I came for a gig at Oceans27 and then I went to look up an old associate that I worked with in Los Angeles – he was the GM at the Rock Bar where he did parties. We ended up chatting about what he had going on there – I had some really good ideas and we started to work together, and here we are.

In my day when I wanted people to dance I’d put on Motown or Stax records – it was a given…

I’m the exact opposite of that, I wanna make people dance to stuff they don’t know.

Not so much the record label but the groove? There are two kinds of DJs, in my opinion. There’s guys out there who go on the internet and download someone else’s chart – basically they’re playing someone else ideas. There’s the other kind of DJ who comes from the tradition of New York, who take people on a journey. Do you contribute to the music world?

Yeah, I have a record label based in Los Angeles and I’m working on a project here with another English guy, Chris Penn. We work with an Indonesian singer, Nia, and we have a song out which is already getting played in the UK and Australia.

How do you feel about the new school, as opposed to the old school, of music?

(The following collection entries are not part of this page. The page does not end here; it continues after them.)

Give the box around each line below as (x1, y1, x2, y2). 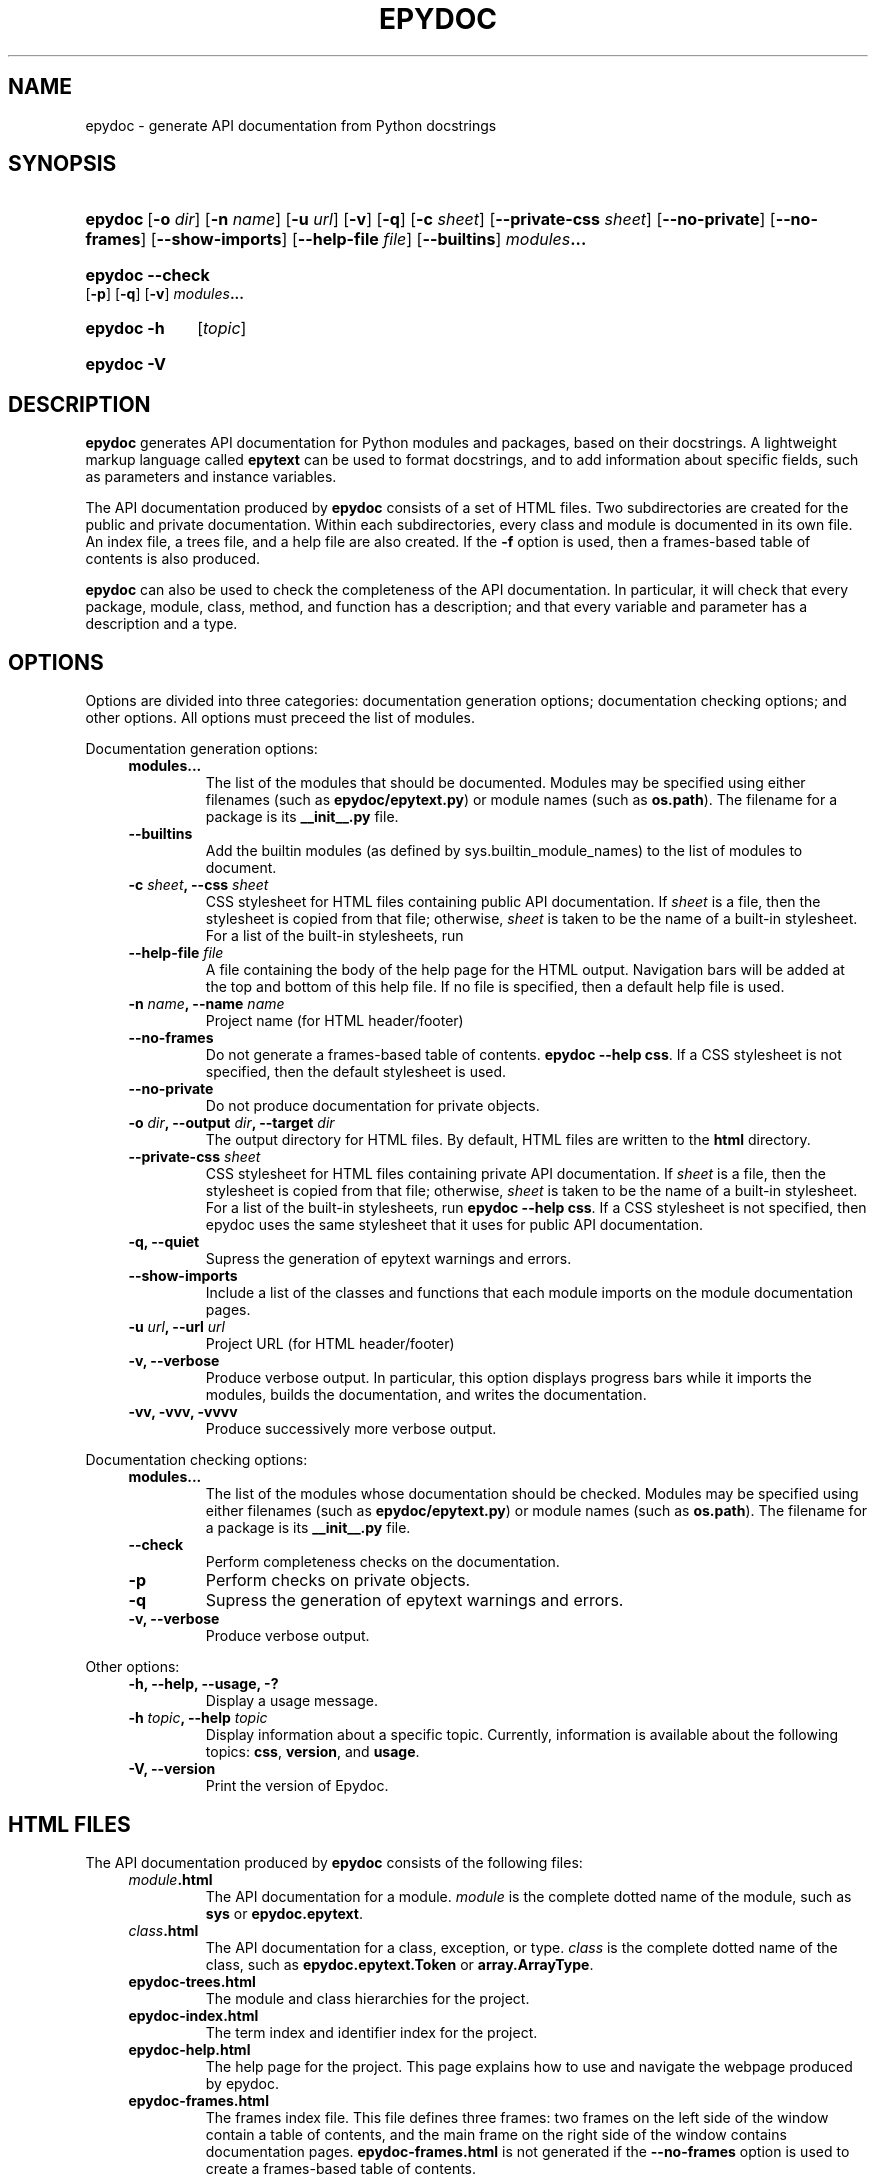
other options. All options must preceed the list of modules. (85, 709, 475, 727)
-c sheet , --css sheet (128, 876, 269, 894)
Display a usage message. (205, 1692, 378, 1710)
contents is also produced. (85, 550, 261, 568)
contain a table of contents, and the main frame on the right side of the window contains (205, 2125, 787, 2143)
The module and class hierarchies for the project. (205, 1989, 530, 2007)
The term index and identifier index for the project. (205, 2023, 538, 2041)
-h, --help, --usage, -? (128, 1675, 279, 1693)
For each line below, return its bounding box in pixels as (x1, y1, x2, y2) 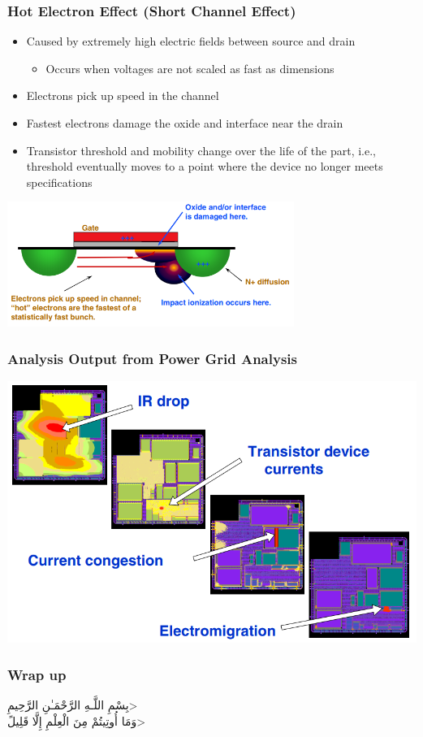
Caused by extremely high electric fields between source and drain (26, 33, 356, 50)
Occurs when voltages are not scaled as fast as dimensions (45, 59, 335, 76)
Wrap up (7, 664, 67, 684)
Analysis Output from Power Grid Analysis (7, 348, 297, 368)
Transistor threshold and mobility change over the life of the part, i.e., (26, 141, 376, 158)
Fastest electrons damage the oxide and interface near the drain (26, 115, 343, 131)
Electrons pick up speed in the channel (26, 87, 219, 104)
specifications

We’ve lost the art of being a curator…curators of music are gone. If I had a song now I could just give it to you…we could find a way to exchange a file and in that sense music, itself, has never been more alive. But the music business is dead. It deserves to be dead. It was based on music sales or sheet music, royalties, from a model from 1910, and still doing the same in the 1990s.

Where do you see the music heading?

Like the porn industry. People will always pay for quality – the porn industry is similar to the music industry in the sense people started to get it all for free. So they learned to give you enough to get you aroused, but not to be satisfied. In the end though, people will always seek out quality.

Future plans?

I’m going to London next week doing a cinematic project based on alternative electronic rock thing that I’ve just finished up in Los Angeles. There’s a group of dissipated songs I’m trying to make into a concept for an album…then to London to do some dance tracks that we’ll release this summer on my label, House.

Your philosophy?

I live my life from one moment to the next. I do plan ahead, but I let life happen to me just as much as I happen to life.